◆ **INSTRUCTIONS TO FOLLOW**:
If a line in the records below contains "analítica", copy that line.
━━━━━ DATA PROVIDED ━━━━━
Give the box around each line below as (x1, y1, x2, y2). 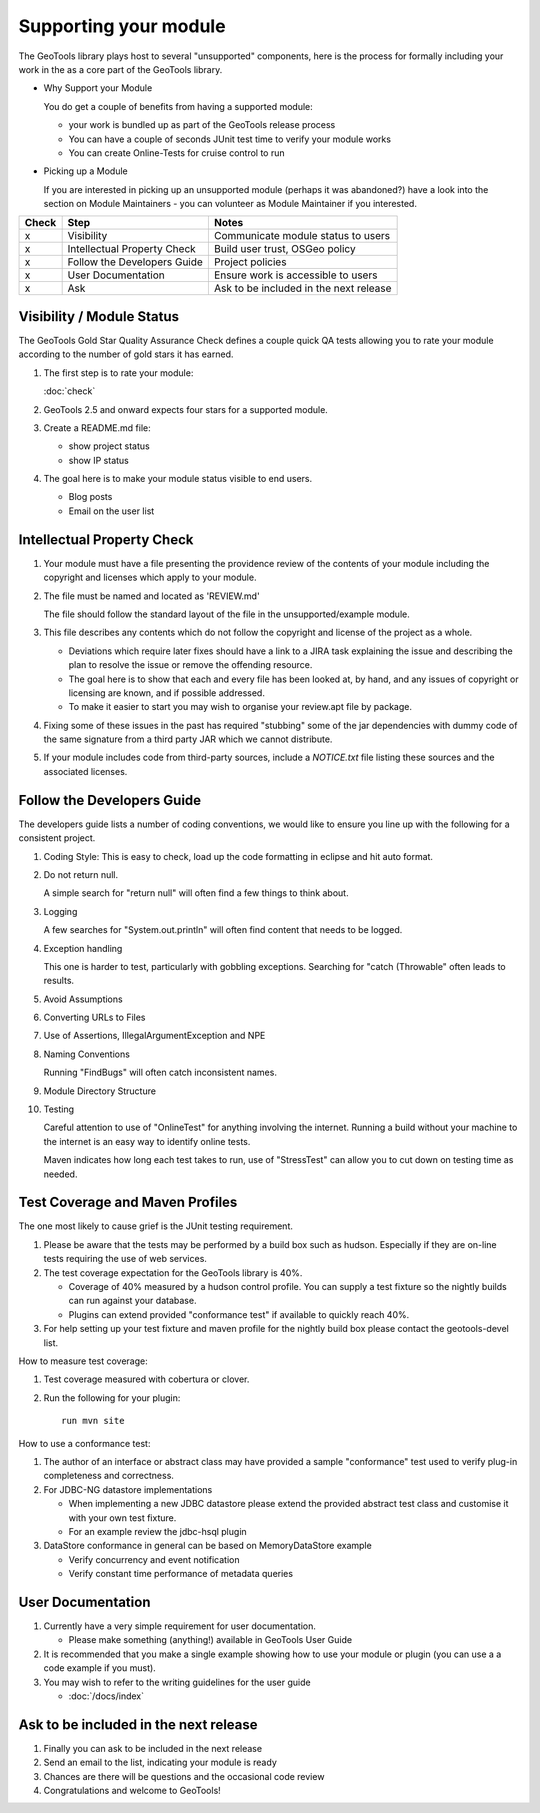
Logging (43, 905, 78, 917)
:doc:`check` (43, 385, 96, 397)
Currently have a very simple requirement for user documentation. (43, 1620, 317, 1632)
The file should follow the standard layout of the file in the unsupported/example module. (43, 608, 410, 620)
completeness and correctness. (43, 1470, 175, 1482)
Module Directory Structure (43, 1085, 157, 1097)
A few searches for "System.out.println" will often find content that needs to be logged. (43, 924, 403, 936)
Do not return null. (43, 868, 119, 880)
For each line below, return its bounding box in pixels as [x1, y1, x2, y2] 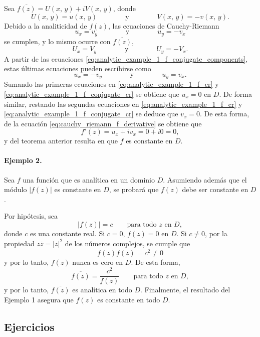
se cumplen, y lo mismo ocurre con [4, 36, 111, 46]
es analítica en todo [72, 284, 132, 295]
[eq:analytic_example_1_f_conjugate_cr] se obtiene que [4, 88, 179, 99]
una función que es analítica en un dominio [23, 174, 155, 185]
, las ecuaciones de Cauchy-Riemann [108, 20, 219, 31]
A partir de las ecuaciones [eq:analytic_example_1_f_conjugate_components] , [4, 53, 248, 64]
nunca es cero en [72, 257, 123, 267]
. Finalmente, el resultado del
━━━━━
◆ **EXERCISE SOLUTION**:
es analítica en todo [72, 284, 132, 295]
una función que es analítica en un dominio [23, 174, 155, 185]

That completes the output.